Шесть лет я убил, чтобы бондарем стать. Вот как было в прежние-то времена. Два года по лесу бродишь, пока не начнешь различать, из какого дерева хорошие доски выйдут, год учишься выпиливать, год — обтесывать, два года — выстругивать да досточку к досточке подгонять, и уж тогда только, чтоб испытать, годишься ты в мастера иль нет, дают тебе с завязанными глазами бочку сделать. Двенадцать мастеров-бондарей сидят, а ты посередке бочку собираешь с завязанными глазами! Соберешь, наливают в нее воду. Одна-разъединая капля просочится — подмастерьем останешься, не просочится — повяжут тебе особый такой пояс, стал ты, значит, мастером.

Тяжкое было испытание, но уж какое мне потом испытание выдержать довелось, век буду жить, не забуду!

Шесть месяцев прошло, как повязал я пояс мастера, а работы почитай что никакой. За шесть месяцев сколотил я, если не считать лоханок, за которые мне творогом заплатили, пять бадеек — вот и весь доход. Отец у меня был старый да больной, работать не мог. И если б мать грибов не собирала, то нам бы и есть было нечего. А ведь я был парень молодой, самая пора жениться.

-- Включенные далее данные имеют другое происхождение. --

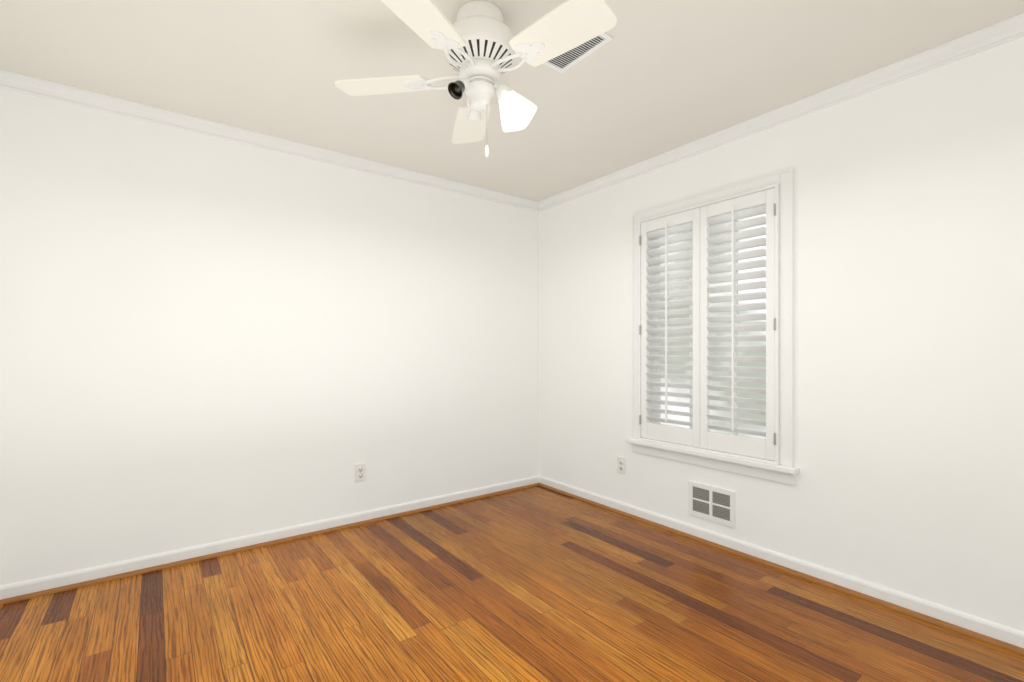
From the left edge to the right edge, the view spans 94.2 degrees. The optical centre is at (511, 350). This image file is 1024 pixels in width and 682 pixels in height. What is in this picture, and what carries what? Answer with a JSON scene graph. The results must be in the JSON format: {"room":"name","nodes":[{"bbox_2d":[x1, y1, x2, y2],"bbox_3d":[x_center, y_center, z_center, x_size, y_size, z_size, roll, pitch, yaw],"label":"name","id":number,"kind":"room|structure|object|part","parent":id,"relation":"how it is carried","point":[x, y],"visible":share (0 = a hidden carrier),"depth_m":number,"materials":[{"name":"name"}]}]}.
{"room":"empty bedroom","nodes":[
{"label":"empty bedroom","id":0,"kind":"room"},
{"bbox_2d":[0,88,538,585],"bbox_3d":[-1.133,-0.060,3.209,3.610,2.440,0.150,0,0,-37],"label":"wall","id":1,"kind":"structure","parent":0,"point":[206,338],"depth_m":2.74,"materials":[{"name":"paint"}]},
{"bbox_2d":[0,475,539,604],"bbox_3d":[-1.081,1.121,3.133,3.240,0.077,0.034,0,0,-37],"label":"baseboard","id":2,"kind":"structure","parent":1,"relation":"attached to","point":[24,590],"depth_m":2.73,"materials":[{"name":"white wood"}]},
{"bbox_2d":[0,69,539,211],"bbox_3d":[-1.076,-1.246,3.125,3.180,0.068,0.051,0,0,-37],"label":"crown molding","id":3,"kind":"structure","parent":1,"relation":"attached to","point":[13,81],"depth_m":2.71,"materials":[{"name":"white wood"}]},
{"bbox_2d":[355,463,365,481],"bbox_3d":[-1.019,0.814,3.194,0.074,0.118,0.011,0,0,-37],"label":"electrical outlet","id":4,"kind":"object","parent":1,"relation":"attached to","point":[360,471],"visible":1,"depth_m":3.19,"materials":[{"name":"white plastic"}]},
{"bbox_2d":[0,486,1023,681],"bbox_3d":[0.085,1.210,1.591,3.610,0.100,4.200,0,0,-37],"label":"floor","id":5,"kind":"structure","parent":0,"point":[537,584],"depth_m":2.07,"materials":[{"name":"brown wood"}]},
{"bbox_2d":[0,0,1023,200],"bbox_3d":[0.085,-1.330,1.591,3.610,0.100,4.200,0,0,-37],"label":"ceiling","id":6,"kind":"structure","parent":0,"point":[651,78],"depth_m":2.14,"materials":[{"name":"paint"}]},
{"bbox_2d":[335,0,616,156],"bbox_3d":[-0.231,-1.008,1.764,0.728,0.544,1.104,0,0,-28],"label":"ceiling fan","id":7,"kind":"object","parent":6,"relation":"hanging from","point":[478,43],"visible":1,"depth_m":1.72,"materials":[{"name":"white"}]},
{"bbox_2d":[447,80,465,99],"bbox_3d":[-0.201,-0.960,1.742,0.064,0.063,0.061,0,0,-37],"label":"socket","id":8,"kind":"object","parent":7,"relation":"attached to","point":[456,89],"depth_m":1.75,"materials":[{"name":"grey"}]},
{"bbox_3d":[-0.121,-1.174,1.824,0.264,0.212,0.264,0,0,-37],"label":"motor","id":9,"kind":"part","parent":7,"relation":"part of","materials":[{"name":"white metal"}]},
{"bbox_3d":[-0.095,-0.858,1.806,0.004,0.156,0.004,0,0,-37],"label":"pull chain","id":10,"kind":"part","parent":7,"relation":"part of","materials":[{"name":"silver metal"}]},
{"bbox_3d":[0.026,-0.906,1.788,0.128,0.152,0.126,0,0,-37],"label":"lamp shade","id":11,"kind":"part","parent":7,"relation":"part of","materials":[{"name":"white glass"}]},
{"bbox_2d":[543,33,612,72],"bbox_3d":[0.249,-1.275,2.005,0.180,0.010,0.305,0,0,-37],"label":"ceiling vent","id":12,"kind":"object","parent":6,"relation":"in","point":[564,62],"visible":0.44,"depth_m":2.04,"materials":[{"name":"grey metal"}]},
{"bbox_2d":[539,37,1023,631],"bbox_3d":[1.467,-0.060,2.632,0.150,2.440,3.900,0,0,-37],"label":"wall","id":13,"kind":"structure","parent":0,"point":[909,331],"depth_m":2.21,"materials":[{"name":"paint"}]},
{"bbox_2d":[617,456,625,473],"bbox_3d":[0.784,0.817,3.406,0.011,0.118,0.074,0,0,-37],"label":"electrical outlet","id":14,"kind":"object","parent":13,"relation":"attached to","point":[621,464],"visible":1,"depth_m":3.40,"materials":[{"name":"white plastic"}]},
{"bbox_2d":[688,480,735,527],"bbox_3d":[1.196,0.915,2.859,0.010,0.210,0.300,0,0,-37],"label":"air vent","id":15,"kind":"object","parent":13,"relation":"in","point":[712,503],"visible":1,"depth_m":2.85,"materials":[{"name":"grey metal"}]},
{"bbox_2d":[626,168,799,484],"bbox_3d":[1.201,-0.128,2.932,0.215,1.655,1.090,0,0,-37],"label":"window","id":16,"kind":"structure","parent":13,"relation":"in","point":[701,444],"depth_m":2.81,"materials":[{"name":"white wood"}]},
{"bbox_2d":[639,203,775,444],"bbox_3d":[1.135,-0.142,2.882,0.011,1.283,0.892,0,0,-37],"label":"window shutter hinges","id":17,"kind":"object","parent":16,"relation":"attached to","point":[774,326],"visible":1,"depth_m":2.53,"materials":[{"name":"silver metal"}]},
{"bbox_3d":[1.251,-0.141,2.969,0.040,1.468,0.880,0,0,-37],"label":"window sash","id":18,"kind":"part","parent":16,"relation":"part of","materials":[{"name":"white wood"}]},
{"bbox_2d":[536,13,1023,210],"bbox_3d":[1.387,-1.246,2.571,0.051,0.068,3.900,0,0,-37],"label":"crown molding","id":19,"kind":"structure","parent":13,"relation":"attached to","point":[992,36],"depth_m":2.35,"materials":[{"name":"white wood"}]},
{"bbox_2d":[540,476,1023,654],"bbox_3d":[1.395,1.121,2.577,0.032,0.077,3.900,0,0,-37],"label":"baseboard","id":20,"kind":"structure","parent":13,"relation":"attached to","point":[1009,635],"depth_m":2.36,"materials":[{"name":"white wood"}]},
{"label":"outside","id":21,"kind":"structure","parent":0,"visible":0},
{"bbox_2d":[661,214,765,438],"bbox_3d":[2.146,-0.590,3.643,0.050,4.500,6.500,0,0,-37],"label":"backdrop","id":22,"kind":"structure","parent":21,"point":[729,394],"depth_m":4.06,"materials":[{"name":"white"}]}
]}

И в это-то самое время приходит ко мне Кара Сулю Бялковски из Хамбардере и говорит:

— Сделай мне такую бочку, чтоб в нее триста ок творогу входило и чтоб я, наклонясь, до дна рукой доставал. Сумеешь?

— Сумею. Отчего не суметь?

— Триста ок и чтоб рукой до дна достать?

— Триста ок и до дна рукой достать!

— Тогда приступай, — наказал мне Сулю. — Чтоб к Константинову дню была готова!

О деньгах ни словечка. Сел на коня и ускакал, а я только тогда спохватился, что заказ какой-то несуразный. Что это за бочка такая, чтобы триста ок творогу в нее входило и чтоб, наклонясь, до дна рукой можно было достать? Чтоб до дна рукой достать, нужно ее неглубокой делать. А чтоб в неглубокую бочку триста ок входило, нужно, чтоб она в высоту и в ширину почти что одинаковая была.

Пошел я к отцу и спрашиваю: так и так, заказали мне такую вот бочку, что делать?

— Коли ты мастер, — отвечает отец, — то сделаешь! А не сделаешь, имя свое опозоришь, а для мастера главное — доброе имя!

Начал я бочку мастерить. Труда своего не жалел, сделал бочку, не совру — на славу! В высоту и в ширину одинаковая, сосновая бочка из белых, как брынза, досок! Сто раз проверил, можно ли до дна рукой достать, — можно! Разобрал я ее, погрузил на ишака — и потихоньку-полегоньку в Хамбардере. Собрал ее снова во дворе у Сулю и только обручами стянул — глядь, хозяин идет. Увидел он бочку, обрадовался, щупать стал, но как заметил, что обручи деревянные, нахмурился, помрачнел.